Volume is measured in cubic units because it is a three-dimensional quantity. To calculate volume, we multiply three linear dimensions: length, width, and height. Since each dimension has a unit (like metres), multiplying them together (metre × metre × metre) results in a cubic unit (cubic metre or m³). This signifies that we are measuring the space contained within a three-dimensional cube.
5. What are the formulas to calculate the volume of common 3D shapes?
The formula for volume varies depending on the shape of the object. For common regular solids, the formulas are:
- Cube: Volume = side × side × side = s³
- Cuboid: Volume = length × width × height = l × w × h
- Cylinder: Volume = π × radius² × height = πr²h
- Sphere: Volume = (4/3) × π × radius³ = (4/3)πr³
- Cone: Volume = (1/3) × π × radius² × height = (1/3)πr²h
6. How can you measure the volume of an irregular solid like a stone?

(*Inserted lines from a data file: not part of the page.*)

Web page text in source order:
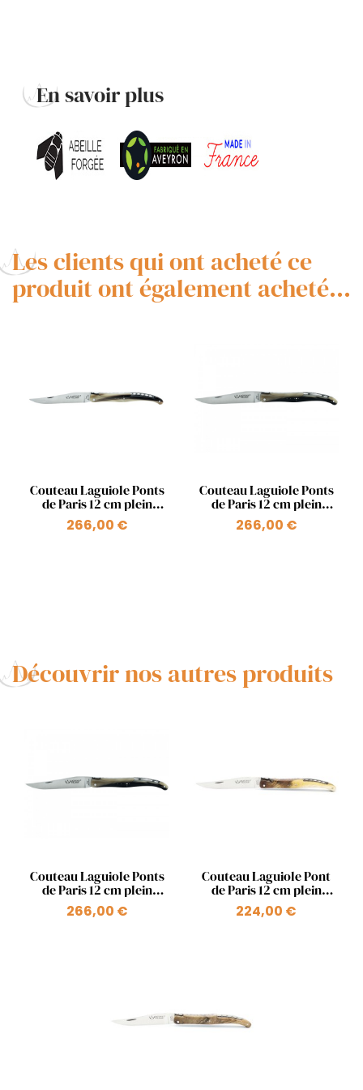
En savoir plus
Les clients qui ont acheté ce
produit ont également acheté...
Aperçu rapide
Couteau Laguiole Ponts
de Paris 12 cm plein
manche en pointe de
corne ressort Pont des
266,00 €
Aperçu rapide
Couteau Laguiole Ponts
de Paris 12 cm plein
manche en pointe de
corne ressort Pont
266,00 €
Découvrir nos autres produits
Aperçu rapide
Couteau Laguiole Ponts
de Paris 12 cm plein
manche en pointe de
corne ressort Pont
266,00 €
Aperçu rapide
+1
Couteau Laguiole Pont
de Paris 12 cm plein
manche en bois ressort
Pont des Arts
224,00 €
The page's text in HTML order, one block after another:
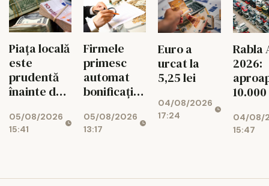
Piața locală
este
prudentă
înainte de
Moody's
05/08/2026
15:41
Firmele
primesc
automat
bonificația
impozit
05/08/2026
13:17
Euro a
urcat la
5,25 lei
04/08/2026
17:24
Rabla
2026:
04/08/
15:47
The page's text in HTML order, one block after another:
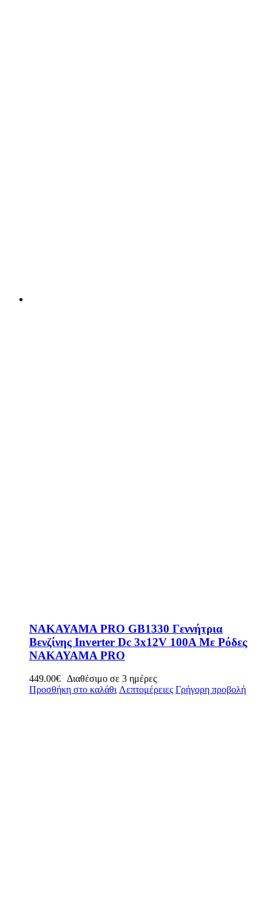
NAKAYAMA PRO GB1330 Γεννήτρια
Βενζίνης Inverter Dc 3x12V 100A Με Ρόδες
NAKAYAMA PRO
449.00€
Διαθέσιμο σε 3 ημέρες
Προσθήκη στο καλάθι Λεπτομέρειες Γρήγορη προβολή
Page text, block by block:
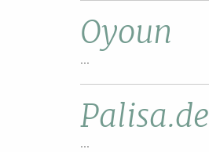
Oyoun
...
Palisa.de
...
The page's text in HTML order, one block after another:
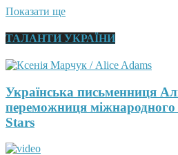
Показати ще
ТАЛАНТИ УКРАЇНИ
Українська письменниця
переможниця
Stars
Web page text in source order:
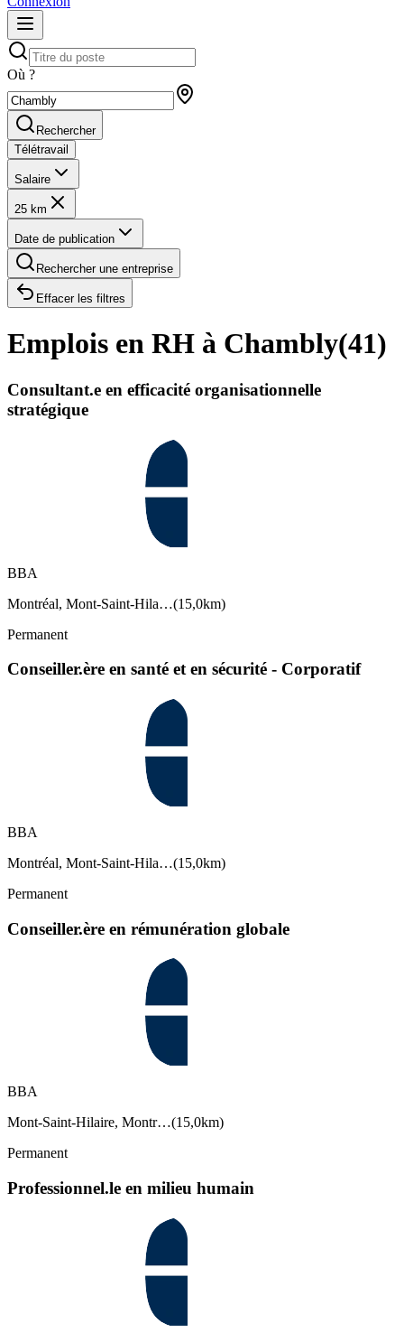
Où ?
Rechercher
Télétravail
Salaire
25 km
Date de publication
Rechercher une entreprise
Effacer les filtres
Emplois en RH à Chambly(41)
Consultant.e en efficacité organisationnelle
stratégique
BBA
Montréal, Mont-Saint-Hila…(15,0km)
Permanent
Conseiller.ère en santé et en sécurité - Corporatif
BBA
Montréal, Mont-Saint-Hila…(15,0km)
Permanent
Conseiller.ère en rémunération globale
BBA
Mont-Saint-Hilaire, Montr…(15,0km)
Permanent
Professionnel.le en milieu humain
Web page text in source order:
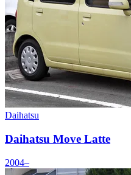
Daihatsu
Daihatsu Move Latte
2004–
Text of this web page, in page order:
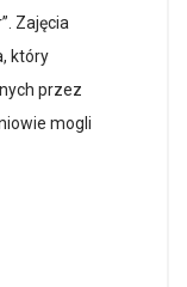
Zajęcia
który
przez
mogli
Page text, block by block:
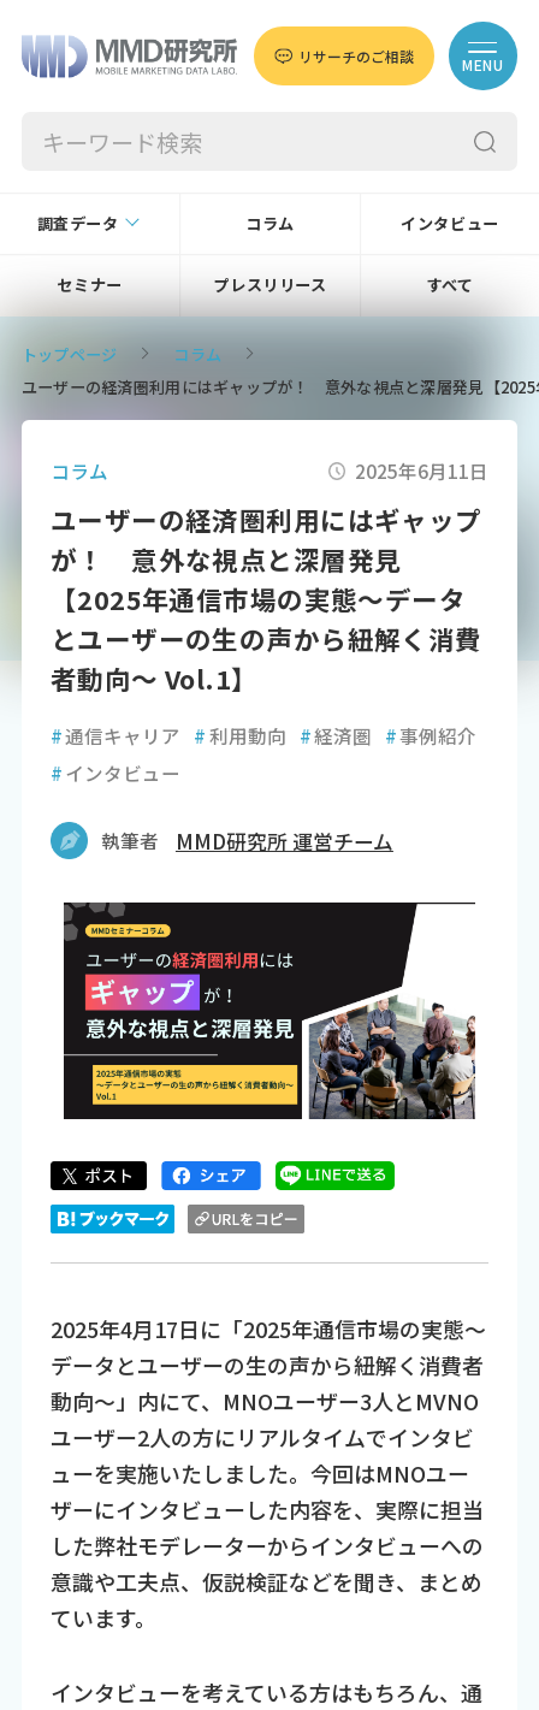
リサーチのご相談 MENU
調査データ コラム インタビュー
セミナー プレスリリース すべて
トップページ
コラム
ユーザーの経済圏利用にはギャップが！ 意外な視点と深層発見【
コラム 2025年6月11日
ユーザーの経済圏利用にはギャップ
が！ 意外な視点と深層発見
【2025年通信市場の実態～データ
とユーザーの生の声から紐解く消費
者動向～ Vol.1】
#通信キャリア #利用動向 #経済圏 #事例紹介
#インタビュー
執筆者 MMD研究所 運営チーム
2025年4月17日に「2025年通信市場の実態～
データとユーザーの生の声から紐解く消費者
動向～」内にて、MNOユーザー3人とMVNO
ユーザー2人の方にリアルタイムでインタビ
ューを実施いたしました。今回はMNOユー
ザーにインタビューした内容を、実際に担当
した弊社モデレーターからインタビューへの
意識や工夫点、仮説検証などを聞き、まとめ
ています。
インタビューを考えている方はもちろん、通
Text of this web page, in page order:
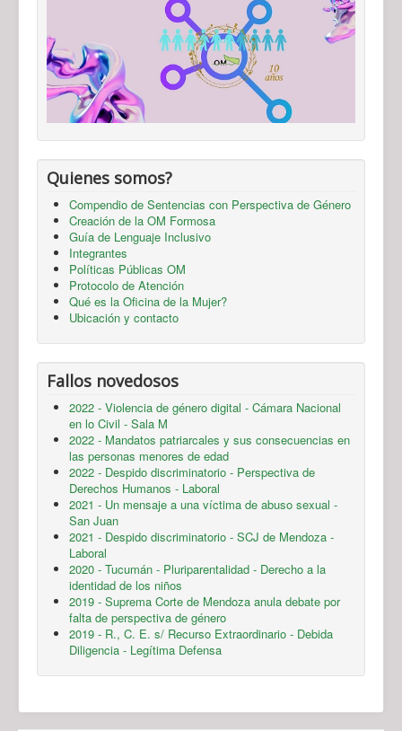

The volume of an irregular solid, which does not have a defined shape, can be measured using the water displacement method, based on Archimedes' Principle. You fill a measuring cylinder with a known amount of water, record the initial volume, and then completely submerge the irregular object in it. The water level will rise. The difference between the final water level and the initial water level gives the volume of the submerged object.
7. Can a two-dimensional shape like a square have a volume?
No, a two-dimensional (2D) shape like a square or a circle cannot have a volume. Volume is a property that exists only in three dimensions (length, width, and height). A 2D shape only has two dimensions (length and width) and therefore possesses area, not volume. It is a flat plane with zero height or thickness.
8. How is the concept of volume used in real life?
The concept of volume is essential in many real-life situations. For example:
- Cooking and Baking: Measuring ingredients like milk, water, or oil in millilitres or cups.
- Construction: Calculating the amount of concrete needed for a foundation or the amount of soil to be removed for an excavation.
- Shipping: Determining the space a package will occupy in a truck or container, which often affects shipping costs.
- Medicine: Measuring the dosage of liquid medicines accurately.